– «Правду говорят, что проблема не в том, чтобы накормить бедных, а в том, чтобы перестали жрать в три горла богатые?» Нет, не совсем правда. Почему? Потому что это процесс единый; потому что, когда страна богата, то одни могут быть бедными только по той причине, что другие – чересчур богатые. Таким образом, одних надо не кормить, а перестать отбирать кусок, а перестать отбивать руки, перестать запрещать работать, вот пусть свободно работают. Не может работать, не хочет работать – черт с ним! – пусть подыхает, в конце концов – ну что ж такое? Но надо дать любому, кто может, хочет, в состоянии, возможность спокойно и свободно работать и не драть с него 7 шкур, что и дерет вся пирамида наверху, богатые. Нет, ну что вы! Они такие, стройные, они питаются самыми лучшими, отборными и диетическими вещами на своих яхтах.
Что дальше будет, я не знаю, потому что такие вещи обычно, вы знаете… Это одна из моих любимых фраз, которая приписывается Фридриху II: «Голодной армии для поднятия духа очень полезно видеть сытого короля». Вскоре его противник рассыпался в клочья там король был сыт.
Вот это очень интересный вопрос: «Волошин в 1915 году писал: «Единственное желание, которое у меня есть в этой войне – это, чтобы Константинополь стал русским». Всеволод Иванов: «Царьград – наша свобода и свобода всего славянства! Без Царьграда Россия дышит как человек, лишенный одного легкого. Сергей Городецкий: «Россия вновь придет в Царьград, кресты на храме заблестят, а минареты рухнут ниц…». Вот вопрос: это что, дань Серебряного века политической конъюнктуре? Снова вспыхнувший идефикс древних русичей?
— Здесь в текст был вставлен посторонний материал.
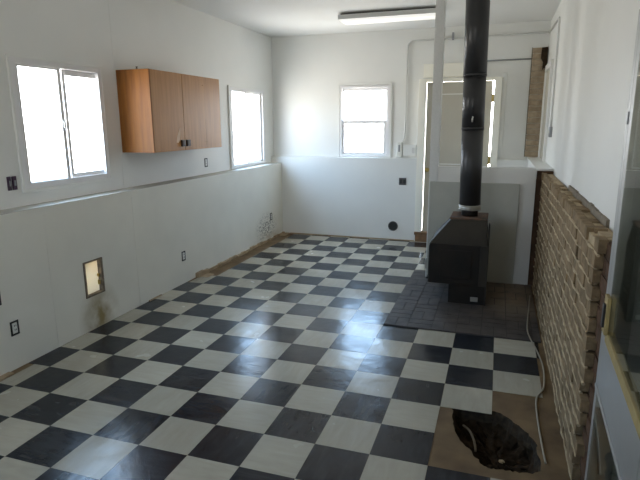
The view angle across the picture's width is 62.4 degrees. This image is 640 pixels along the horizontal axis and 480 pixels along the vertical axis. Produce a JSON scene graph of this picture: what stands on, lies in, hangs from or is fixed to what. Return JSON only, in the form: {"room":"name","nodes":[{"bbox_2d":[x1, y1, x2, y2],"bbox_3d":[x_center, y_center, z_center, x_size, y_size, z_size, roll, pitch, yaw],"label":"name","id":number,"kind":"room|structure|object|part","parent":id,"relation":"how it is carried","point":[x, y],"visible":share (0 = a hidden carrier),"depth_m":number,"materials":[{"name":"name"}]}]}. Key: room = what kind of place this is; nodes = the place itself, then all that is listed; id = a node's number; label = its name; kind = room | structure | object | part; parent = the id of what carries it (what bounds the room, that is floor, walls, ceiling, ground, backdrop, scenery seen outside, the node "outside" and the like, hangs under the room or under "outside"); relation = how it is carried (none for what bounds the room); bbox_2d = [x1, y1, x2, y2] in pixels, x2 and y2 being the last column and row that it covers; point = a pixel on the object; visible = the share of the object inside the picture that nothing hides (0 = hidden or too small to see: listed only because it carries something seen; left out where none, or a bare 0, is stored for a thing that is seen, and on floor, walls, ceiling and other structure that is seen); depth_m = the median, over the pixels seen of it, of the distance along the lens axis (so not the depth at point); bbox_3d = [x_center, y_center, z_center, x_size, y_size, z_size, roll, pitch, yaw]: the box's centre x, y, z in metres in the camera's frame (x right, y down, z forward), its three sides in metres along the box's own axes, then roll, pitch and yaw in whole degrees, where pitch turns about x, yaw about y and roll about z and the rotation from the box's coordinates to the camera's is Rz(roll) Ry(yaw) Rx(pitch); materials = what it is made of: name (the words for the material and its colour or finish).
{"room":"unfinished basement room","nodes":[
{"label":"unfinished basement room","id":0,"kind":"room"},
{"bbox_2d":[0,0,273,209],"bbox_3d":[-2.170,-1.258,4.195,0.160,1.867,8.950,4,13,18],"label":"wall","id":1,"kind":"structure","parent":0,"point":[163,35],"depth_m":5.02,"materials":[{"name":"white paint"}]},
{"bbox_2d":[6,176,17,190],"bbox_3d":[-2.244,-0.413,3.856,0.014,0.100,0.078,4,13,18],"label":"switch box","id":2,"kind":"object","parent":1,"relation":"attached to","point":[13,184],"visible":1,"depth_m":3.85,"materials":[{"name":"black plastic"}]},
{"bbox_2d":[6,177,11,190],"bbox_3d":[-2.253,-0.409,3.834,0.010,0.100,0.031,4,13,18],"label":"switch","id":3,"kind":"object","parent":2,"relation":"attached to","point":[9,184],"depth_m":3.83,"materials":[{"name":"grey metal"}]},
{"bbox_2d":[11,176,17,189],"bbox_3d":[-2.240,-0.418,3.875,0.010,0.100,0.037,4,13,18],"label":"switch","id":4,"kind":"object","parent":2,"relation":"attached to","point":[14,181],"depth_m":3.87,"materials":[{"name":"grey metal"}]},
{"bbox_2d":[5,54,111,192],"bbox_3d":[-2.121,-0.935,4.306,0.144,0.990,0.967,4,13,18],"label":"window","id":5,"kind":"structure","parent":1,"relation":"in","point":[93,75],"depth_m":4.31,"materials":[{"name":"white plastic"}]},
{"bbox_3d":[-2.143,-0.894,4.095,0.022,0.865,0.432,4,13,18],"label":"sash","id":6,"kind":"part","parent":5,"relation":"part of","materials":[{"name":"white glass"}]},
{"bbox_3d":[-2.062,-0.461,4.395,0.022,0.024,0.960,4,13,18],"label":"sill","id":7,"kind":"part","parent":5,"relation":"part of","materials":[{"name":"white paint"}]},
{"bbox_3d":[-2.027,-0.987,4.512,0.022,0.865,0.384,4,13,18],"label":"sash","id":8,"kind":"part","parent":5,"relation":"part of","materials":[{"name":"white glass"}]},
{"bbox_2d":[108,0,126,187],"bbox_3d":[-1.863,-1.404,4.846,0.003,1.867,0.040,4,13,18],"label":"trim","id":9,"kind":"structure","parent":1,"relation":"attached to","point":[109,1],"depth_m":4.82,"materials":[{"name":"white paint"}]},
{"bbox_2d":[116,66,221,152],"bbox_3d":[-1.483,-1.319,5.424,0.377,0.770,1.275,4,13,18],"label":"upper cabinet","id":10,"kind":"object","parent":1,"relation":"attached to","point":[160,111],"visible":1,"depth_m":5.00,"materials":[{"name":"brown wood"}]},
{"bbox_3d":[-1.451,-1.220,5.039,0.021,0.741,0.500,4,13,18],"label":"door","id":11,"kind":"part","parent":10,"relation":"part of","materials":[{"name":"brown wood"}]},
{"bbox_3d":[-1.364,-0.969,5.288,0.022,0.064,0.062,4,13,18],"label":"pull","id":12,"kind":"part","parent":10,"relation":"part of","materials":[{"name":"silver metal"}]},
{"bbox_3d":[-1.335,-0.988,5.375,0.022,0.064,0.062,4,13,18],"label":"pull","id":13,"kind":"part","parent":10,"relation":"part of","materials":[{"name":"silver metal"}]},
{"bbox_3d":[-1.253,-1.350,5.622,0.021,0.741,0.748,4,13,18],"label":"door","id":14,"kind":"part","parent":10,"relation":"part of","materials":[{"name":"brown wood"}]},
{"bbox_2d":[227,85,265,169],"bbox_3d":[-1.062,-1.573,7.437,0.144,1.095,1.109,4,13,18],"label":"window","id":15,"kind":"structure","parent":1,"relation":"in","point":[258,94],"depth_m":7.58,"materials":[{"name":"white plastic"}]},
{"bbox_3d":[-1.098,-1.515,7.184,0.022,0.985,0.479,4,13,18],"label":"sash","id":16,"kind":"part","parent":15,"relation":"part of","materials":[{"name":"white glass"}]},
{"bbox_3d":[-0.965,-1.625,7.650,0.022,0.973,0.519,4,13,18],"label":"sash","id":17,"kind":"part","parent":15,"relation":"part of","materials":[{"name":"white glass"}]},
{"bbox_2d":[0,163,282,375],"bbox_3d":[-2.120,0.228,4.374,0.330,1.113,8.700,4,13,18],"label":"wall","id":18,"kind":"structure","parent":0,"point":[214,219],"depth_m":4.75,"materials":[{"name":"white paint"}]},
{"bbox_2d":[10,319,19,336],"bbox_3d":[-2.168,0.626,3.759,0.009,0.105,0.068,4,13,18],"label":"electrical outlet","id":19,"kind":"object","parent":18,"relation":"attached to","point":[15,326],"visible":1,"depth_m":3.75,"materials":[{"name":"black plastic"}]},
{"bbox_2d":[12,323,17,332],"bbox_3d":[-2.168,0.626,3.759,0.008,0.069,0.034,4,13,18],"label":"receptacle","id":20,"kind":"object","parent":19,"relation":"attached to","point":[15,326],"depth_m":3.76,"materials":[{"name":"white plastic"}]},
{"bbox_2d":[43,214,62,346],"bbox_3d":[-2.052,0.323,4.064,0.003,1.060,0.040,4,13,18],"label":"trim","id":21,"kind":"structure","parent":18,"relation":"attached to","point":[45,217],"depth_m":4.06,"materials":[{"name":"white paint"}]},
{"bbox_2d":[0,294,161,380],"bbox_3d":[-2.008,0.826,4.226,0.050,0.013,2.550,4,13,18],"label":"baseboard","id":22,"kind":"structure","parent":18,"relation":"attached to","point":[8,374],"depth_m":3.69,"materials":[{"name":"beige wood"}]},
{"bbox_2d":[83,257,104,298],"bbox_3d":[-1.961,0.316,4.499,0.107,0.309,0.224,4,13,18],"label":"hatch","id":23,"kind":"object","parent":18,"relation":"attached to","point":[93,271],"visible":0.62,"depth_m":4.52,"materials":[{"name":"brown wood"}]},
{"bbox_2d":[131,196,141,305],"bbox_3d":[-1.732,0.114,5.005,0.003,1.060,0.030,4,13,18],"label":"trim","id":24,"kind":"structure","parent":18,"relation":"attached to","point":[132,197],"depth_m":5.00,"materials":[{"name":"white paint"}]},
{"bbox_2d":[0,162,277,214],"bbox_3d":[-2.047,-0.312,4.229,0.170,0.003,8.700,4,13,18],"label":"trim","id":25,"kind":"structure","parent":18,"relation":"on","point":[50,203],"depth_m":4.73,"materials":[{"name":"paint"}]},
{"bbox_2d":[181,251,185,260],"bbox_3d":[-1.486,0.175,5.768,0.009,0.105,0.068,4,13,18],"label":"electrical outlet","id":26,"kind":"object","parent":18,"relation":"attached to","point":[183,254],"visible":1,"depth_m":5.76,"materials":[{"name":"white plastic"}]},
{"bbox_2d":[195,231,289,277],"bbox_3d":[-0.940,0.136,7.227,0.140,0.056,2.628,4,13,18],"label":"baseboard","id":27,"kind":"structure","parent":18,"relation":"attached to","point":[202,273],"depth_m":6.72,"materials":[{"name":"beige wood"}]},
{"bbox_2d":[0,234,573,479],"bbox_3d":[-0.250,0.967,3.893,3.600,0.169,8.678,4,13,18],"label":"floor","id":28,"kind":"structure","parent":0,"point":[245,371],"depth_m":3.62,"materials":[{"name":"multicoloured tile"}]},
{"bbox_2d":[425,0,445,275],"bbox_3d":[1.246,-1.042,5.710,0.094,2.980,0.107,4,13,18],"label":"pillar","id":29,"kind":"structure","parent":28,"relation":"on","point":[440,15],"depth_m":5.55,"materials":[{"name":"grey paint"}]},
{"bbox_2d":[425,211,490,305],"bbox_3d":[1.373,0.151,5.289,0.596,0.805,0.635,4,13,18],"label":"wood stove","id":30,"kind":"object","parent":28,"relation":"on","point":[459,249],"visible":0.98,"depth_m":5.01,"materials":[{"name":"black metal"}]},
{"bbox_3d":[1.283,0.232,5.001,0.285,0.273,0.010,4,13,18],"label":"panel","id":31,"kind":"part","parent":30,"relation":"part of","materials":[{"name":"black metal"}]},
{"bbox_2d":[430,218,487,246],"bbox_3d":[1.393,-0.122,5.226,0.524,0.210,0.621,4,13,18],"label":"hood","id":32,"kind":"object","parent":30,"relation":"attached to","point":[455,232],"depth_m":5.01,"materials":[{"name":"black metal"}]},
{"bbox_3d":[1.481,-0.240,5.230,0.350,0.018,0.375,4,13,18],"label":"plate","id":33,"kind":"part","parent":30,"relation":"part of","materials":[{"name":"black metal"}]},
{"bbox_2d":[458,0,489,216],"bbox_3d":[1.452,-1.301,4.979,0.236,2.162,0.239,-8,14,-30],"label":"stovepipe","id":34,"kind":"object","parent":30,"relation":"on","point":[477,13],"visible":1,"depth_m":4.90,"materials":[{"name":"black metal"}]},
{"bbox_3d":[1.463,0.566,5.027,0.068,0.043,0.005,4,13,18],"label":"rating plate","id":35,"kind":"part","parent":30,"relation":"part of","materials":[{"name":"grey metal"}]},
{"bbox_2d":[462,424,476,451],"bbox_3d":[0.880,1.154,3.089,0.030,0.049,0.220,-1,12,-3],"label":"cable","id":36,"kind":"object","parent":28,"relation":"on","point":[463,425],"visible":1,"depth_m":3.07,"materials":[{"name":"grey paint"}]},
{"bbox_2d":[426,181,519,283],"bbox_3d":[1.632,-0.082,5.714,0.921,1.076,0.016,4,13,18],"label":"board","id":37,"kind":"object","parent":28,"relation":"on","point":[500,200],"visible":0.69,"depth_m":5.64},
{"bbox_2d":[526,295,546,463],"bbox_3d":[1.625,0.850,3.996,0.092,0.026,2.801,4,13,18],"label":"cable","id":38,"kind":"object","parent":28,"relation":"on","point":[541,391],"visible":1,"depth_m":3.42,"materials":[{"name":"beige plastic"}]},
{"bbox_2d":[172,0,561,36],"bbox_3d":[-0.270,-2.087,3.290,4.220,0.120,9.110,4,13,18],"label":"ceiling","id":39,"kind":"structure","parent":0,"point":[271,18],"depth_m":6.20,"materials":[{"name":"white paint"}]},
{"bbox_2d":[338,7,435,24],"bbox_3d":[0.801,-2.618,6.181,1.155,0.097,0.290,4,13,18],"label":"ceiling light","id":40,"kind":"object","parent":39,"relation":"attached to","point":[427,13],"visible":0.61,"depth_m":6.09,"materials":[{"name":"grey plastic"}]},
{"bbox_3d":[0.800,-2.655,6.178,1.120,0.024,0.170,4,13,18],"label":"mounting plate","id":41,"kind":"part","parent":40,"relation":"part of","materials":[{"name":"grey metal"}]},
{"bbox_2d":[271,156,527,240],"bbox_3d":[1.059,-0.626,7.939,4.060,1.210,0.260,4,13,18],"label":"wall","id":42,"kind":"structure","parent":0,"point":[342,196],"depth_m":8.00,"materials":[{"name":"white paint"}]},
{"bbox_2d":[290,232,413,240],"bbox_3d":[0.459,-0.049,8.121,1.960,0.017,0.020,4,13,18],"label":"baseboard","id":43,"kind":"structure","parent":42,"relation":"attached to","point":[290,232],"depth_m":8.10,"materials":[{"name":"beige wood"}]},
{"bbox_2d":[388,221,397,230],"bbox_3d":[1.087,-0.208,7.877,0.146,0.146,0.010,4,13,18],"label":"port","id":44,"kind":"object","parent":42,"relation":"attached to","point":[392,225],"visible":1,"depth_m":7.88,"materials":[{"name":"grey plastic"}]},
{"bbox_2d":[399,178,405,184],"bbox_3d":[1.200,-0.852,7.696,0.104,0.102,0.010,4,13,18],"label":"electrical outlet","id":45,"kind":"object","parent":42,"relation":"attached to","point":[402,181],"visible":1,"depth_m":7.69,"materials":[{"name":"grey plastic"}]},
{"bbox_2d":[414,72,506,241],"bbox_3d":[1.953,-1.115,7.462,1.150,2.360,0.200,4,13,18],"label":"door","id":46,"kind":"structure","parent":42,"relation":"in","point":[452,94],"depth_m":7.37,"materials":[{"name":"white paint"}]},
{"bbox_3d":[1.912,-1.536,7.354,0.595,0.970,0.012,4,13,18],"label":"panel moulding","id":47,"kind":"part","parent":46,"relation":"part of","materials":[{"name":"white paint"}]},
{"bbox_3d":[2.477,-1.695,7.178,0.054,1.110,0.018,4,13,18],"label":"casing","id":48,"kind":"part","parent":46,"relation":"part of","materials":[{"name":"white paint"}]},
{"bbox_2d":[271,21,550,159],"bbox_3d":[1.219,-2.081,7.615,4.060,1.770,0.160,4,13,18],"label":"wall","id":49,"kind":"structure","parent":0,"point":[308,71],"depth_m":7.62,"materials":[{"name":"white paint"}]},
{"bbox_2d":[338,82,391,156],"bbox_3d":[0.671,-1.768,7.832,0.805,1.060,0.132,4,13,18],"label":"window","id":50,"kind":"structure","parent":49,"relation":"in","point":[356,86],"depth_m":7.78,"materials":[{"name":"white plastic"}]},
{"bbox_3d":[0.665,-1.525,7.863,0.685,0.488,0.030,4,13,18],"label":"sash","id":51,"kind":"part","parent":50,"relation":"part of","materials":[{"name":"white glass"}]},
{"bbox_3d":[0.675,-1.997,7.797,0.685,0.473,0.030,4,13,18],"label":"sash","id":52,"kind":"part","parent":50,"relation":"part of","materials":[{"name":"white plastic"}]},
{"bbox_2d":[396,142,402,156],"bbox_3d":[1.156,-1.317,7.690,0.080,0.215,0.056,4,13,18],"label":"junction box","id":53,"kind":"object","parent":49,"relation":"attached to","point":[399,144],"visible":1,"depth_m":7.67,"materials":[{"name":"white plastic"}]},
{"bbox_2d":[403,145,415,155],"bbox_3d":[1.298,-1.296,7.652,0.185,0.160,0.046,4,13,18],"label":"electrical outlet","id":54,"kind":"object","parent":49,"relation":"attached to","point":[408,150],"visible":1,"depth_m":7.64,"materials":[{"name":"white paint"}]},
{"bbox_2d":[423,63,463,77],"bbox_3d":[1.839,-2.329,7.243,0.835,0.178,0.038,4,13,18],"label":"trim","id":55,"kind":"structure","parent":49,"relation":"attached to","point":[450,69],"depth_m":7.25,"materials":[{"name":"white paint"}]},
{"bbox_2d":[402,32,547,141],"bbox_3d":[2.063,-2.077,7.223,1.845,1.459,0.031,4,13,18],"label":"conduit","id":56,"kind":"object","parent":49,"relation":"attached to","point":[452,37],"visible":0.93,"depth_m":7.29,"materials":[{"name":"grey metal"}]},
{"bbox_2d":[487,58,530,61],"bbox_3d":[2.388,-2.392,7.039,0.795,0.028,0.020,4,13,18],"label":"conduit","id":57,"kind":"object","parent":49,"relation":"attached to","point":[521,58],"visible":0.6,"depth_m":7.00,"materials":[{"name":"grey metal"}]},
{"bbox_2d":[438,166,536,284],"bbox_3d":[1.765,-0.163,5.730,0.989,1.250,0.100,4,13,18],"label":"wall","id":58,"kind":"structure","parent":0,"point":[524,176],"depth_m":5.55,"materials":[{"name":"paint"}]},
{"bbox_2d":[524,47,547,156],"bbox_3d":[2.867,-1.812,7.022,0.196,1.419,0.051,4,13,18],"label":"brick wall","id":59,"kind":"structure","parent":0,"point":[539,57],"depth_m":7.01,"materials":[{"name":"brick"}]},
{"bbox_2d":[532,173,612,479],"bbox_3d":[1.752,0.278,3.855,0.122,1.224,3.516,4,13,18],"label":"brick wall","id":60,"kind":"structure","parent":0,"point":[571,245],"depth_m":2.90,"materials":[{"name":"brown brick"}]},
{"bbox_2d":[545,0,639,479],"bbox_3d":[1.663,-0.445,2.993,0.160,2.980,8.800,4,13,18],"label":"wall","id":61,"kind":"structure","parent":0,"point":[611,25],"depth_m":3.05,"materials":[{"name":"white paint"}]},
{"bbox_2d":[527,171,553,284],"bbox_3d":[2.302,-0.110,5.535,0.153,1.224,0.155,4,13,18],"label":"trim","id":62,"kind":"structure","parent":61,"relation":"attached to","point":[539,173],"depth_m":5.55,"materials":[{"name":"wood"}]},
{"bbox_2d":[538,59,553,161],"bbox_3d":[2.803,-1.595,6.576,0.030,1.170,0.850,4,13,18],"label":"window","id":63,"kind":"structure","parent":61,"relation":"in","point":[548,77],"depth_m":6.52,"materials":[{"name":"white paint"}]},
{"bbox_3d":[2.812,-1.555,6.581,0.012,1.089,0.690,4,13,18],"label":"panel","id":64,"kind":"part","parent":63,"relation":"part of","materials":[{"name":"beige paint"}]},
{"bbox_2d":[548,127,552,136],"bbox_3d":[2.505,-1.178,5.761,0.042,0.110,0.100,4,13,18],"label":"light switch","id":65,"kind":"object","parent":61,"relation":"attached to","point":[550,128],"visible":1,"depth_m":5.72,"materials":[{"name":"white plastic"}]},
{"bbox_2d":[548,16,559,126],"bbox_3d":[2.731,-1.956,6.277,0.020,1.186,1.380,4,13,18],"label":"conduit","id":66,"kind":"object","parent":61,"relation":"attached to","point":[558,18],"visible":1,"depth_m":5.69,"materials":[{"name":"grey metal"}]},
{"bbox_2d":[558,0,587,184],"bbox_3d":[2.058,-1.360,4.301,0.012,1.760,0.850,4,13,18],"label":"trim","id":67,"kind":"structure","parent":61,"relation":"attached to","point":[580,6],"depth_m":4.20,"materials":[{"name":"white paint"}]},
{"bbox_2d":[568,185,609,227],"bbox_3d":[1.668,-0.239,3.334,0.016,0.053,1.549,4,13,18],"label":"trim","id":68,"kind":"structure","parent":61,"relation":"attached to","point":[594,211],"depth_m":3.04,"materials":[{"name":"grey paint"}]},
{"bbox_2d":[584,9,639,479],"bbox_3d":[1.004,0.284,1.657,0.126,2.140,0.980,4,13,20],"label":"door","id":69,"kind":"structure","parent":61,"relation":"in","point":[614,437],"depth_m":1.93,"materials":[{"name":"metal"}]},
{"bbox_3d":[0.990,0.560,1.754,0.038,0.230,0.785,4,13,20],"label":"rail","id":70,"kind":"part","parent":69,"relation":"part of","materials":[{"name":"metal"}]},
{"bbox_3d":[2.602,-0.306,6.413,0.150,1.225,1.730,4,13,18],"label":"wall","id":71,"kind":"structure","parent":0,"visible":0},
{"bbox_2d":[527,157,553,170],"bbox_3d":[2.571,-0.903,6.220,0.165,0.024,1.860,4,13,18],"label":"trim","id":72,"kind":"structure","parent":71,"relation":"on","point":[536,162],"depth_m":5.88,"materials":[{"name":"white paint"}]}
]}
Возможно ли возрождение этой навязчивой идеи сто лет спустя?» Возможно, возможно.
Понимаете ли, людям, любому человеку, кроме морального урода – всегда в любом обществе 2 % людей психически неадекватны – это закон природы такой, – любому нормальному человеку свойствен, наличествует у него социальный инстинкт. Этот социальный инстинкт повелевает ему занять как можно более высокое место в социальной иерархии – будь то по аспекту богатства или по аспекту богатства, а славы – постоянно-поскольку, будь то по линии науки или по линии футбола или по линии еще какой-нибудь – но человек стремиться занять максимально высокое место в иерархии своего социума – первое.
Второй аспект социального инстинкта: Человеку потребно принадлежать к как можно более могущественному, славному, сильному, богатому социуму. Потому что человек идентифицирует себя на двух уровнях – повторяю я около двадцати лет – личностном, индивидуальном и надличностным, социальным. И ему нужно не только одному самому по себе индивидууму быть достойным человеком, на которого показывают пальцем, которому завидуют, которым может гордится он сам, его родные друзья и так далее, – но еще ему потребно быть частью великой страны, великой культуры, великой цивилизации. Люди знали это всегда. И никто это никогда не подвергал сомнению, пока в середине ХХ века не появились теории, разрушающие вообще социум как таковой, в чем мы много, знаете ли, сегодня преуспели, и они на Западе преуспели больше нас.
Так вот это желание видеть свой социум как можно более могущественным и вызывает такой патриотический восторг: Мы займем то, мы займем сё! И так далее. Умные политики это всегда знали.
Вы понимаете, как делаются военные символы? Товарищ Сталин отлично понимал в символике, отлично. Таким образом, брать Рейхстаг не было никакой необходимости, потому что его вообще можно было сравнять в щебенку совершенно легко на тот момент, не положив там ни одного солдата. Можно было уничтожить засевших там немцев любыми способами. Но было приказано здание сохранить, штурмом взять и красный флаг на нем установить, чтобы это символизировало на понятном каждому уровне победу над Германией – флаг на Рейхстагом. Это осталось. Вот уж 8-й десяток лет идет, а эта символика осталась.
Точно так же до сих пор пишет – читаешь – вроде бы он социолог истории, фамилия на букву «Д», похожая на греческую, но не помню – он говорит: «Вот, ну как же? В Семилетнюю войну русские взяли Париж…». Ну да, наскоком на один день побывали в Париже, когда там не было войск, потому что Фридрих был в другом месте. И при приближении Фридриха быстро оттуда ушли, отступили, удрали.